_TASK GOAL_
Output the records below in full, word for word; pictures do not belong in it.

_THE DATA_
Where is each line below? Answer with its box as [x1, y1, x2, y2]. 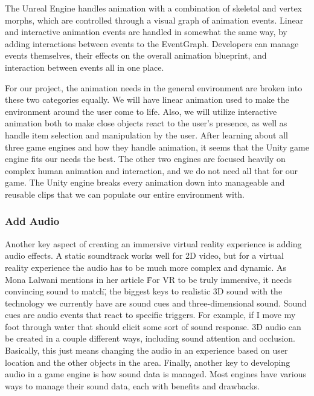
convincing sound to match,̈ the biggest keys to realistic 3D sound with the [5, 285, 283, 297]
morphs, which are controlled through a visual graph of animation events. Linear [5, 13, 304, 26]
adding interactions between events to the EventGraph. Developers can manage [5, 37, 299, 50]
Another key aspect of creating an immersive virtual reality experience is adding [5, 237, 302, 250]
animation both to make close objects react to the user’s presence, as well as [5, 117, 287, 129]
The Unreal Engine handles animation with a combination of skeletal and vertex [5, 2, 302, 14]
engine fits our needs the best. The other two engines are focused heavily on [5, 152, 286, 165]
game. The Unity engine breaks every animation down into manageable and [5, 176, 285, 189]
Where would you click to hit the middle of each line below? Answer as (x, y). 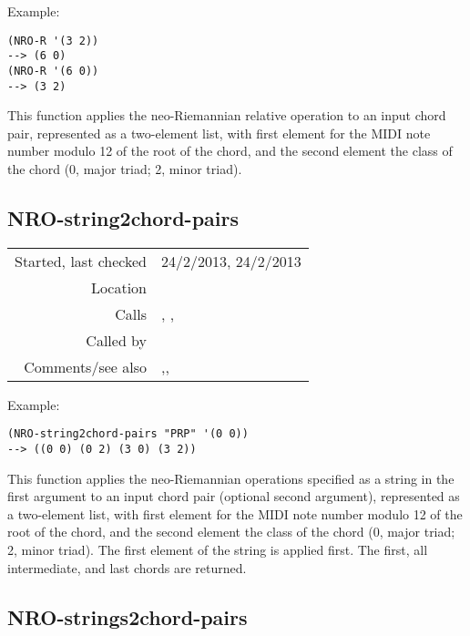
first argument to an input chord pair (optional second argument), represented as (234, 496)
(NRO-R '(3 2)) (53, 41)
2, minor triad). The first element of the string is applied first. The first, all (218, 550)
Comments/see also (86, 366)
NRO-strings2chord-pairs (128, 616)
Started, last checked (81, 261)
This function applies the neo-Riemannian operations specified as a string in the (231, 478)
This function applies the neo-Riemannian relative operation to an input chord (227, 115)
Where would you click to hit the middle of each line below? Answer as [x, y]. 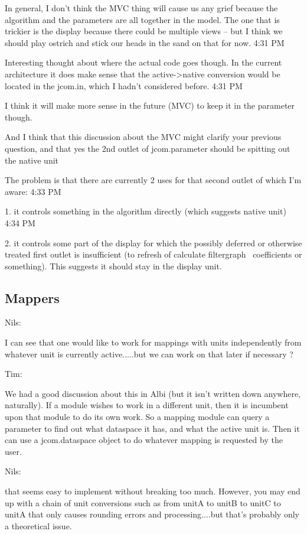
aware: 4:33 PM [33, 191]
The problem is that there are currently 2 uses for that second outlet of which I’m [153, 180]
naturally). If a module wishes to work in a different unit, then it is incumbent [147, 405]
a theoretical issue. [38, 525]
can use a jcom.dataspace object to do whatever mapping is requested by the [144, 440]
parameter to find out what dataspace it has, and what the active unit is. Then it [152, 428]
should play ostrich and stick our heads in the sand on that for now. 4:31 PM [145, 42]
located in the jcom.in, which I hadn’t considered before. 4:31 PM [124, 85]
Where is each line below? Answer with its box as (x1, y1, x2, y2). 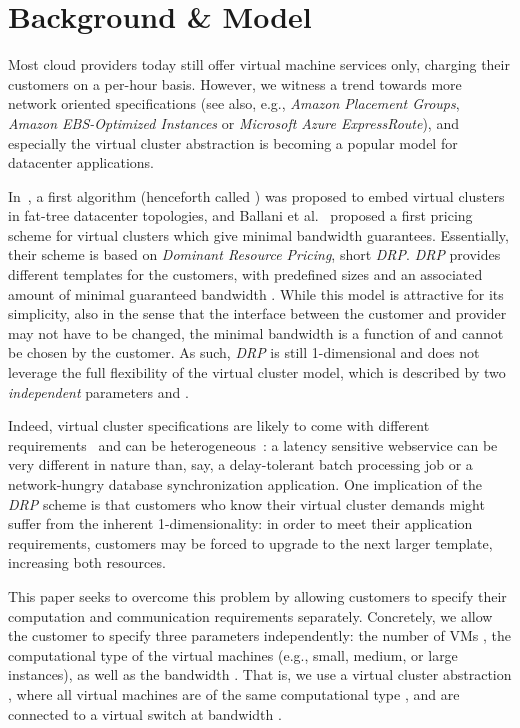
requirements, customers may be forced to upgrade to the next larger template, (8, 532, 493, 553)
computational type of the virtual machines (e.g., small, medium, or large (8, 644, 458, 665)
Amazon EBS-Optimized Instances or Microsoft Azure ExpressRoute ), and (8, 112, 459, 133)
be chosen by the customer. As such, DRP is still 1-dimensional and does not (8, 342, 480, 363)
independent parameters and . (8, 381, 189, 402)
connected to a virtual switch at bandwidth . (8, 703, 282, 724)
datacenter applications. (8, 152, 154, 173)
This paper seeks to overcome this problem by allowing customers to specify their (8, 585, 507, 606)
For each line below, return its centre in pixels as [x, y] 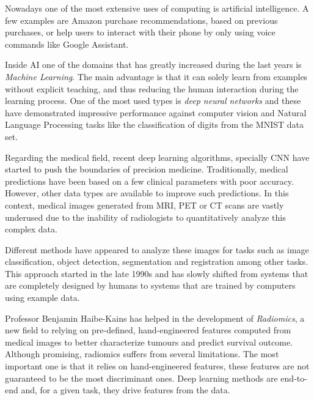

_RESULT BELOW_
Where is each line below? Answer with its box as [x1, y1, x2, y2]. 
convincing sound to match,̈ the biggest keys to realistic 3D sound with the [5, 285, 283, 297]
morphs, which are controlled through a visual graph of animation events. Linear [5, 13, 304, 26]
adding interactions between events to the EventGraph. Developers can manage [5, 37, 299, 50]
Another key aspect of creating an immersive virtual reality experience is adding [5, 237, 302, 250]
animation both to make close objects react to the user’s presence, as well as [5, 117, 287, 129]
The Unreal Engine handles animation with a combination of skeletal and vertex [5, 2, 302, 14]
engine fits our needs the best. The other two engines are focused heavily on [5, 152, 286, 165]
game. The Unity engine breaks every animation down into manageable and [5, 176, 285, 189]
Where would you click to hit the middle of each line below? Answer as (x, y). 
first argument to an input chord pair (optional second argument), represented as (234, 496)
(NRO-R '(3 2)) (53, 41)
2, minor triad). The first element of the string is applied first. The first, all (218, 550)
Comments/see also (86, 366)
NRO-strings2chord-pairs (128, 616)
Started, last checked (81, 261)
This function applies the neo-Riemannian operations specified as a string in the (231, 478)
This function applies the neo-Riemannian relative operation to an input chord (227, 115)
Where would you click to hit the middle of each line below? Answer as [x, y]. 
aware: 4:33 PM [33, 191]
The problem is that there are currently 2 uses for that second outlet of which I’m [153, 180]
naturally). If a module wishes to work in a different unit, then it is incumbent [147, 405]
a theoretical issue. [38, 525]
can use a jcom.dataspace object to do whatever mapping is requested by the [144, 440]
parameter to find out what dataspace it has, and what the active unit is. Then it [152, 428]
should play ostrich and stick our heads in the sand on that for now. 4:31 PM [145, 42]
located in the jcom.in, which I hadn’t considered before. 4:31 PM [124, 85]
Where is each line below? Answer with its box as (x1, y1, x2, y2). 
requirements, customers may be forced to upgrade to the next larger template, (8, 532, 493, 553)
computational type of the virtual machines (e.g., small, medium, or large (8, 644, 458, 665)
Amazon EBS-Optimized Instances or Microsoft Azure ExpressRoute ), and (8, 112, 459, 133)
be chosen by the customer. As such, DRP is still 1-dimensional and does not (8, 342, 480, 363)
independent parameters and . (8, 381, 189, 402)
connected to a virtual switch at bandwidth . (8, 703, 282, 724)
datacenter applications. (8, 152, 154, 173)
This paper seeks to overcome this problem by allowing customers to specify their (8, 585, 507, 606)
For each line below, return its centre in pixels as [x, y] 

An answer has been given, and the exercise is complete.